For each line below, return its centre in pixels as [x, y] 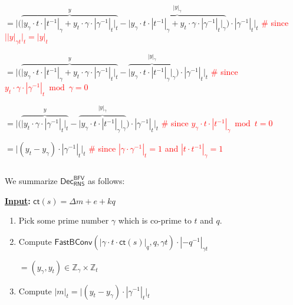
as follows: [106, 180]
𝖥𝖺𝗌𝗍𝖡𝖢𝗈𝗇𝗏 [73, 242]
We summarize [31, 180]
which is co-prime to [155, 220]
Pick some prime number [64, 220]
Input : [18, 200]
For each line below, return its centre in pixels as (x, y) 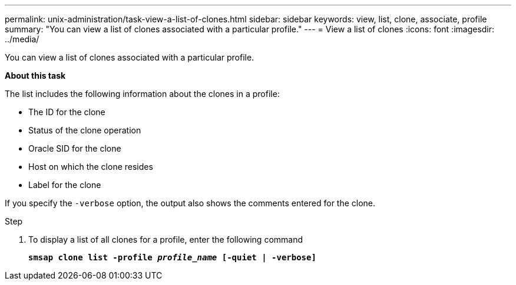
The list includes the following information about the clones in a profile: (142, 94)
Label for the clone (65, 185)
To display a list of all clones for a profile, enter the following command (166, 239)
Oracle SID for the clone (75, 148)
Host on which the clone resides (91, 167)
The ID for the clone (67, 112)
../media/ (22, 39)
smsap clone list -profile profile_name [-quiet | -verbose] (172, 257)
■ ■ ■
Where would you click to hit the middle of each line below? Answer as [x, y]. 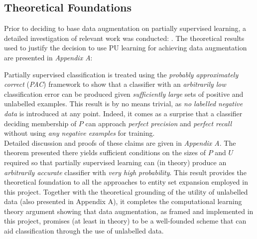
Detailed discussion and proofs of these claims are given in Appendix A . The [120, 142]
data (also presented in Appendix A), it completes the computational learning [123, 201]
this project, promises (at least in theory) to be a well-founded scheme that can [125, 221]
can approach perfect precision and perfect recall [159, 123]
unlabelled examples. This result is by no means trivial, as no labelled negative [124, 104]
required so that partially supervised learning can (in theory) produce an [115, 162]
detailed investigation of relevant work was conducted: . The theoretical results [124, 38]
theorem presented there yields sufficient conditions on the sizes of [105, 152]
■ ■ ■
**Instructions to follow**
Using the listing above, reproduce word for word every line from the one containing "Input : [18, 200]" through the one containing "smsap clone list". Pictures must be left out.

**Task solution**
Input : [18, 200]
For each line below, return its centre in pixels as (x, y) 
The list includes the following information about the clones in a profile: (142, 94)
Label for the clone (65, 185)
To display a list of all clones for a profile, enter the following command (166, 239)
Oracle SID for the clone (75, 148)
Host on which the clone resides (91, 167)
The ID for the clone (67, 112)
../media/ (22, 39)
smsap clone list -profile profile_name [-quiet | -verbose] (172, 257)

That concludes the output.